Bir sonraki durağımız Sultan Murat Camii oldu. Üsküp’ü tepeden görmek için ideal bir yer olan Sultan Murat Camii, 1436’da inşa edilmiş. Bugünkü görünümünü daha çok 18. yüzyılın başında gerçekleştirilen onarımdan sonra almış. Sultan Murat Camii’nin ilk inşa edildiğinde kubbeli bir yapı olduğu düşünülüyor. 1912’de Sultan Reşat, Üsküp’ü ziyaret ettiği sırada camide bazı onarımlar yapılmış. Caminin bahçesinde yer alan saat kulesi Arap mimarisinden izler taşıyor. Caminin imamı İsmail Hoca saat kulesine çıkabileceğimizi söyledi ama eski, ahşap merdivenlere tırmanmayı kimsenin gözü yemedi. Ayrıca İsmail Hoca saat kulesinin geçirdiği yangından kurtulan bazı el yazması Kuranları da gösterdi.

GÜNBATIMINDA VARDAR NEHRİ

Cami turlarımızın ardından tekrar çarşıya döndük. Şimdi sanat sergilerine ev sahipliği yapan Çifte Hamam’ın yanından geçerek çarşıdan çıktık ve modern Üsküp’e geçmek üzere Taş Köprü’ye yollandık.
Günbatımında Üsküp’te olunabilecek en güzel yerlerden biri Taş Köprü sanırım. Vardar Nehri köprünün altından sakin ama güçlü akarken, insanlar da tempolarını düşürmüş, günün koşuşturmasının ardından ağır ağır evlerine dönüyorlardı. El ele dolaşan çiftler, kıyıda koşu yapanlar, bisiklete binenler, meydandaki kaykaycı gençler, kafelerde Skopsko birasını yudumlayanlar kendi halinde akıp giden bir hayatın parçalarıydı sanki. Tıpkı coştuktan sonra durulup yatağını bulan bir nehir gibi.

DESTAN AGA’NIN KÖFTELERİ

Turumuza ufak bir mola verip meşhur Destan Aga’nın köftesinden tatmaya karar verdik. Türk mutfağına köfte kesinlikle Rumeli’nden girmiş olmalı. Daha önce Makedonya’da yediğim köftelerden lezzetlisini yemedim.

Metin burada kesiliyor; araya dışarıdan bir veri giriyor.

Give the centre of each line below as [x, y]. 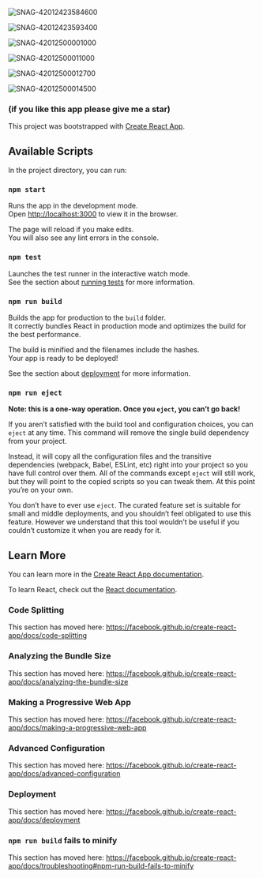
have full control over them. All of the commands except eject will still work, [132, 473]
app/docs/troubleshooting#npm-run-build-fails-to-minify [101, 865]
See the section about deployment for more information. [100, 373]
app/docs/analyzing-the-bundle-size [68, 681]
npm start [27, 190]
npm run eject [35, 392]
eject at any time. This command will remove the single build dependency [129, 433]
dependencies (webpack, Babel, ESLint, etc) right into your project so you [128, 465]
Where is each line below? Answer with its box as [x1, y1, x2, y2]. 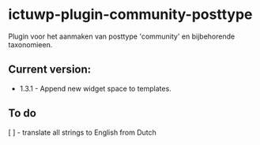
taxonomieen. [8, 39, 53, 49]
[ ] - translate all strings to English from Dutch [8, 128, 156, 137]
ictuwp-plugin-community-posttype [8, 6, 253, 24]
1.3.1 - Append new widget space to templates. [19, 84, 171, 93]
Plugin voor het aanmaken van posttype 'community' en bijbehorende [8, 32, 236, 41]
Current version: [8, 63, 92, 76]
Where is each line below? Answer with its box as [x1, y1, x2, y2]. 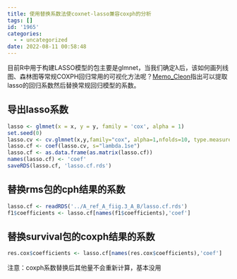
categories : [7, 30, 42, 37]
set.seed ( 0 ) [7, 129, 42, 136]
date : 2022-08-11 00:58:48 [7, 43, 87, 50]
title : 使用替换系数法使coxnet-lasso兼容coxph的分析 [7, 10, 152, 18]
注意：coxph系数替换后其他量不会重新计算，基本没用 [7, 263, 162, 272]
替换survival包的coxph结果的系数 [7, 230, 155, 242]
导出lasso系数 [7, 104, 69, 116]
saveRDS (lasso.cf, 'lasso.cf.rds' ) [7, 162, 112, 170]
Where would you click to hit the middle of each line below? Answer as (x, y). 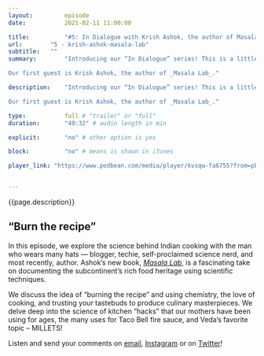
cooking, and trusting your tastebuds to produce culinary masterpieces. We (130, 302)
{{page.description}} (42, 202)
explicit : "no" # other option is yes (82, 137)
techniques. (27, 279)
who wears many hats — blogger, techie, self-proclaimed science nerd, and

Destan da Üsküp’teki en iyi köftecilerden biri. Parmak büyüklüğündeki köfteler o akşamın en leziz anlarını bahşetti bana.
Leziz köftelerle karnımızı doyurduktan sonra, turumuza trafiğe kapalı Makedonya Caddesi’nden devam ettik. Sağlı sollu kafelerin, butiklerin ve şık mağazaların sıralandığı bir caddeydi burası. Üzerinde Rahibe Teresa anısına dikilmiş bir heykel var. Malum o da aslen Üsküplü. Heykelin arkasındaki meydanda, Rahibe Teresa’nın Anı Odasının da bulunduğu ilginç bir kule var.

YAHYA KEMAL’İN ŞEHRİ

Caddenin en sonunda eskiden tren istasyonu olan yer, şimdi Kent Müzesi. Sırp dönemi mimarisinin tipik bir örneği. Ön cephesindeki saat, 27 Temmuz 1963’te Üsküp’ü yerle bir eden depremde saat 5.17’de durmuş.
Makedonya’ya doğru yola çıkarken tek amacım atalarımdan birinin mezarını bulmaktı. Ama seyahat boyunca kazandığım deneyimler bunun çok ötesine geçti. Beni büyük büyük dedeme götüren kişisel yolculuğum, bir ulusun tarihte kalan izlerine doğru bir yolculuğa dönüştü. O topraklarda bir mezardan, bir evden, bir kişiden çok daha fazla bize ait şeyler var. Makedonya’daki Türklerin de en büyük çabası bu izleri korumak; en büyük dileği unutulmamak. Gün geçtikçe sayıları azalıyor, anlayış değişiyor, kültür el değiştiriyor. Makedonya’dan ayrılırken Yahya Kemal’in kayıp şehri Üsküp, yavaş yavaş gözümün önünden kayboluyor, ancak gönlümde asla silinmeyecek bir iz bırakıyordu. Bu hissi en güzel yine Yahya Kemal’in dizeleri anlatıyordu:
Kalbimde bir hayali kalıp kaybolan şehir!
Ayrılmanın bıraktığı hicran derindedir!
Çok sürse ayrılık, aradan geçse çok sene,
Biz sende olmasak bile, sen bizdesin gene.